In a sandbox, I installed a fresh copy of Firefox, signed in to sync, then installed that About Sync extension. I just had a look through the 'prefs' collection and one entry stood out to me: `privacy.sanitize.sanitizeOnShutdown: true`. What are the chances this is what's responsible for nuking my session? My gut tells me it is. It's the only one out of 30 non-null entries that stood out to me.

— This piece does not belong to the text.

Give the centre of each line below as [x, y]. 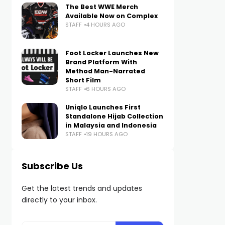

Investigating this a bit further, in the sandbox, I installed Firefox ESR (just something I could install alongside mainline Firefox with its own profile etc.) and LibreWolf. I did not sign in to sync in these two. I opened `about:config` in both and checked for the setting `privacy.sanitize.sanitizeOnShutdown`, and sure enough, it's set to `true` by default in LibreWolf, but not in FFESR. Some quick searching indicates this setting's default value is `false` everywhere except in LibreWolf. I guess when I signed in to sync in LibreWolf, the `true` value was synced and picked up everywhere else.
To test the theory, I went back to mainline Firefox, where I'm still signed in to sync, and checked `about:config` for that setting. Of course, it was set to `true`. So I set it to `false`, opened up some windows and tabs, then quit Firefox. Observing the profile folder, the `sessionstore-backups` folder was NOT nuked this time! I opened up Firefox again and my browsing session picked up where I had left off!
So it seems the cause has been identified. I'm really surprised I didn't find any reports on this. Maybe LibreWolf users just aren't signing in to sync in Firefox or other FF forks, and so this just hasn't presented as an issue until now?
Anyway, super huge thank you for helping me troubleshoot this. That extension you recommended was critical for identifying the culprit. I'm not sure how I would've identified it without it.
The privacy.sanitize.sanitizeOnShutdown pref controls the "Clear history when Firefox closes" feature. On its won this wouldn't cause issues with session restore, only when you also clear the history then you lose session data. Note that Firefox 128+ comes with a new clear history dialog that works differently than previous versions regarding cookies and site data.
Maybe you don't want history cleared in LibreWolf either, but in case you did want different preference values in different installations, there a way to block Sync for an individual preference:
(1) In a new tab, type or paste about:config in the address bar and press Enter/Return. Click the button accepting the risk.
More info on about:config: Configuration Editor for Firefox. The moderators would like us to remind you that changes made through this back door aren't fully supported and aren't guaranteed to continue working in the future.
(2) In the search box in the page, type or paste sanitizeonshutdown and pause while the list is filtered
Firefox should display two preferences that contain this substring
(3) To prevent privacy.sanitize.sanitizeOnShutdown from sync'ing between your "desktop" installs of Firefox, double-click the services.sync.prefs.sync.privacy.sanitize.sanitizeOnShutdown preference to switch the value from true to false
(If you are running different Firefoxes on the same system and want different themes for each, repeat the above method with the filter activethemeid in step (2).)
cor-el said
The privacy.sanitize.sanitizeOnShutdown pref controls the "Clear history when Firefox closes" feature. On its won this wouldn't cause issues with session restore, only when you also clear the history then you lose session data. Note that Firefox 128+ comes with a new clear history dialog that works differently than previous versions regarding cookies and site data.
Well, changing nothing other than that pref seems to have been the solution.
Thinking about this some more, it's strange a `true` value for that pref synced and propagated. I've been using LibreWolf for some time before enabling sync. I'm confident that in my initial setup of LibreWolf, I would've unchecked the setting "Clear history when [LibreWolf] closes", thus, `privacy.sanitize.sanitizeOnShutdown` should have been `false` this whole time. The whole time I've been using it, my history and the rest of my browsing session has persisted between launches. It doesn't make sense that that pref was ever set to `true`.